「憲法と子育て・教育を考えるつどい」集会アピール

「お母さん、心にトゲが刺さっているんだよ。そのトゲを抜く時には血が出るんだよ」
不登校になった子どものつぶやきです。
今、憲法を変えることを最大の政治目標とする安倍内閣のもとで、国民生活のあらゆる分野が深刻な危機に瀕し、子育てと教育にも、かつてない事態が広がっています。

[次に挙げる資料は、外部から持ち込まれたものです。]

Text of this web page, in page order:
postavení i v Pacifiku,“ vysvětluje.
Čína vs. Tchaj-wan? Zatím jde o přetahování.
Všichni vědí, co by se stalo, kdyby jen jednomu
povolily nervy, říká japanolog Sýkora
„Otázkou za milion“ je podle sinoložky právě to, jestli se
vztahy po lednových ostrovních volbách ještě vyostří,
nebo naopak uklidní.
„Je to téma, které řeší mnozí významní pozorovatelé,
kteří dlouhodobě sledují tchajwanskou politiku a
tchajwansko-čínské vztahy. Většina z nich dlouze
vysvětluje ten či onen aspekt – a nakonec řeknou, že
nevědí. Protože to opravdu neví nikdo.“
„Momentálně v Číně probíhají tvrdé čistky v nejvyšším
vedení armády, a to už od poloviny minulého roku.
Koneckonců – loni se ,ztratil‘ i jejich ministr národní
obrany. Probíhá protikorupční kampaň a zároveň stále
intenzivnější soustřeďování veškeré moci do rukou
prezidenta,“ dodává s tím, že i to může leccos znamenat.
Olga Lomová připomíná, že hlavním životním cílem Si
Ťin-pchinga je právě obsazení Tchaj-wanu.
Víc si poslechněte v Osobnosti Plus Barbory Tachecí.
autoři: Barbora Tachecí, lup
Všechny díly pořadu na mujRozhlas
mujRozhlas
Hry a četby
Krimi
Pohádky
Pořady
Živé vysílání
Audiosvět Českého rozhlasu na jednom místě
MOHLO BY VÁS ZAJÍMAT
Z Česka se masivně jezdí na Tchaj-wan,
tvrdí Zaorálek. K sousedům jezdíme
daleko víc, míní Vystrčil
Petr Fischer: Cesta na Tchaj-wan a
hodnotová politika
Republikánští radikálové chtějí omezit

子どもの貧困と子育て格差の広がりは、日本の子どもたちの豊かな成長発達の条件を大きくゆがめています。乳幼児期の子どもたちは、そのケアをめぐる施設条件のかつてない厳しさと、企業進出の悪影響にさらされています。子どもの安心安全な「居場所」確保に格差と自己責任を求める「市場化」という困難は、障がい児の放課後デイケア、学童保育、不登校、発達障害を抱える子どもたちの「居場所」などにも共通しています。
小中学校では、「学力テスト」体制が主導する自治体ぐるみの「学力向上」競争の圧力のもとで、子どもたちの学校生活は「学力テスト」対策、「学習スタンダード」「道徳と規範意識」「生活スタンダード」に覆われ、子どもにとってのあるべき学校の姿は大きくゆがめられています。

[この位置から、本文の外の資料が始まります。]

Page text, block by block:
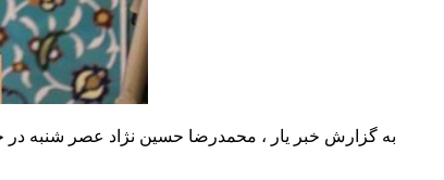
به گزارش خبر یار ، محمدرضا حسین نژاد عصر شنبه در
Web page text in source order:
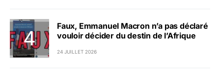
Faux, Emmanuel Macron n’a pas déclaré
vouloir décider du destin de l’Afrique
24 JUILLET 2026

子どもの学校生活の不安やストレスの指標ともなる「校内暴力(小学生)」「いじめ」「不登校」「自殺」の統計数値は、全国一斉「学力テスト」の復活とともに急増し、大人社会に警鐘を鳴らし続けています。
一方で「学力テスト」体制は、公教育の教育産業依存をかつてない規模ですすめ、小中学校から高校、大学入試にいたる「学力テスト」とその対策にまで、企業の公教育参入が急激に進行しています。

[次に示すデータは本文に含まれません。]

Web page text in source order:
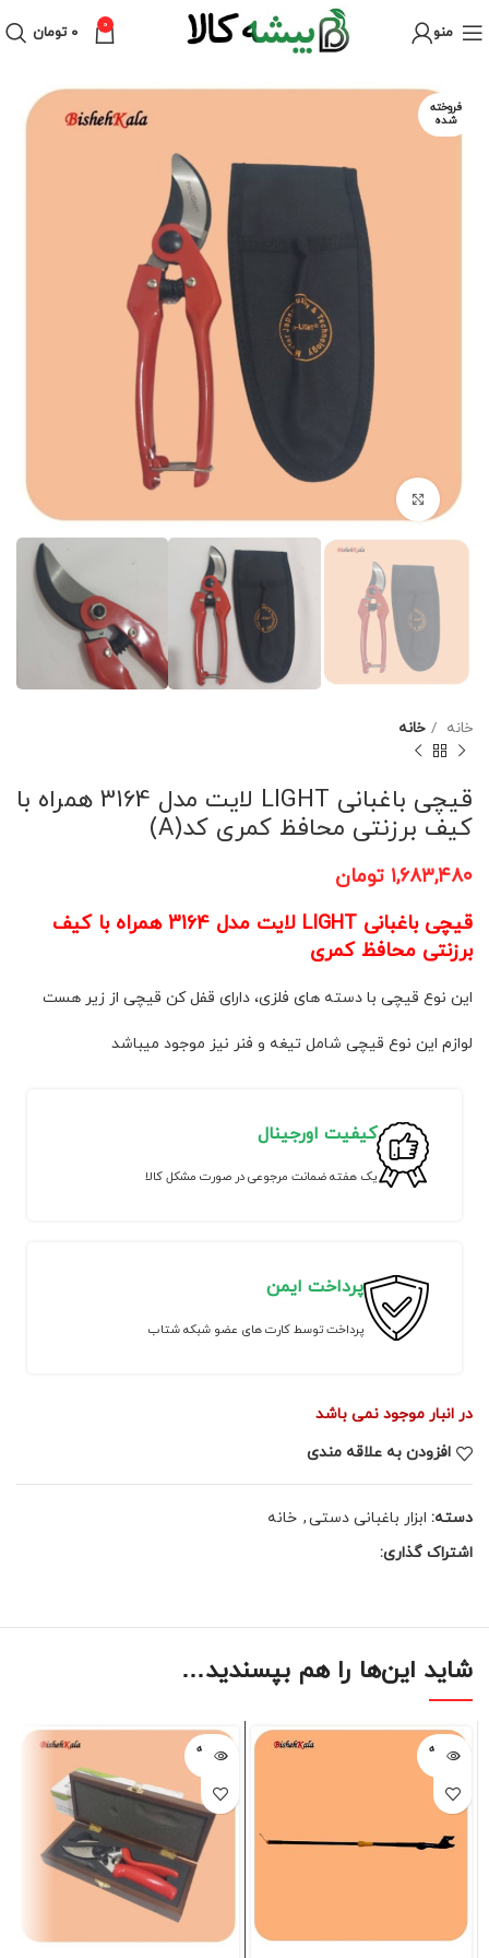
منو 0 ۰ تومان
فروخته
شده
خانه خانه
قیچی باغبانی LIGHT لایت مدل 3164 همراه با
کیف برزنتی محافظ کمری کد(A)
۱,۶۸۳,۴۸۰ تومان
قیچی باغبانی LIGHT لایت مدل 3164 همراه با کیف
برزنتی محافظ کمری
این نوع قیچی با دسته های فلزی، دارای قفل کن قیچی از زیر هست
لوازم این نوع قیچی شامل تیغه و فنر نیز موجود میباشد
کیفیت اورجینال
یک هفته ضمانت مرجوعی در صورت مشکل کالا
پرداخت ایمن
پرداخت توسط کارت های عضو شبکه شتاب
در انبار موجود نمی باشد
افزودن به علاقه مندی
دسته: ابزار باغبانی دستی, خانه
اشتراک گذاری:
شاید این‌ها را هم بپسندید…
فروخته
شده
فروخته
شده

競争と自己責任が強まる学校社会で分断と孤立化を深めていく子ども青年たちは、就職という社会参加の場面で、さらに深刻な困難に直面しています。
こうした子育て教育の現場のゆがみと困難はまた、そこに働く教職員の働き方のゆがみとなって広がり、学校の教育力が失われていくとともに、教職員の困難はまた、子どもにとっては最大の教育条件の悪化となります。
保育の困難さが子育て中の親たちを苦しめ、学校の困難さが子ども・若者たちを苦しめ続けているのが、憲法が危機に置かれているこの国の子育てと教育の現実です。
改憲への布石として教育基本法が変えられた2006年以降、困難さを拡げ続けてきたわが国の子育てと教育は今、最大の危機に直面しています。しかし、厳しく困難ななかでも子育てと教育を市民の手に取り戻す運動は各地で粘り強くすすめられています。何よりも、子ども、若者たちの間に育っている、自らの置かれている学校や社会の矛盾、困難さと正面から向き合う、みずみずしい感性や真摯な思いから、私たちは大きく励まされています。
私たちは本日、子育てと教育に関わるさまざまな市民が立場を超えてここに集いました。私たちはこの危機的な子育て教育の置かれている現状を、憲法違反の人権侵害と捉え、日本国憲法のもとにその回復を政府に強く求めます。まして、安倍内閣のもとで強硬にすすめられている憲法を変える動きなどは断じて容認できません。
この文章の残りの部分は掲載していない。